*** Opening DATA SECTION ***

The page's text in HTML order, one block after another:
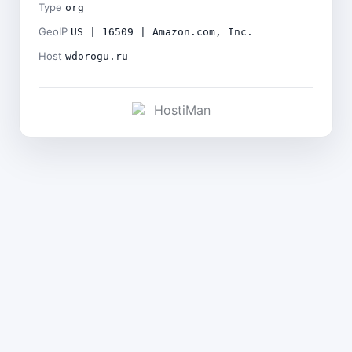
Type org
GeoIP US | 16509 | Amazon.com, Inc.
Host wdorogu.ru

*** Closing DATA SECTION ***

WHAT IS NEEDED: Your answer must be the full listing, copied exactly, with no pictures in it.

EXERCISE ANSWER:
The page's text in HTML order, one block after another:
Type org
GeoIP US | 16509 | Amazon.com, Inc.
Host wdorogu.ru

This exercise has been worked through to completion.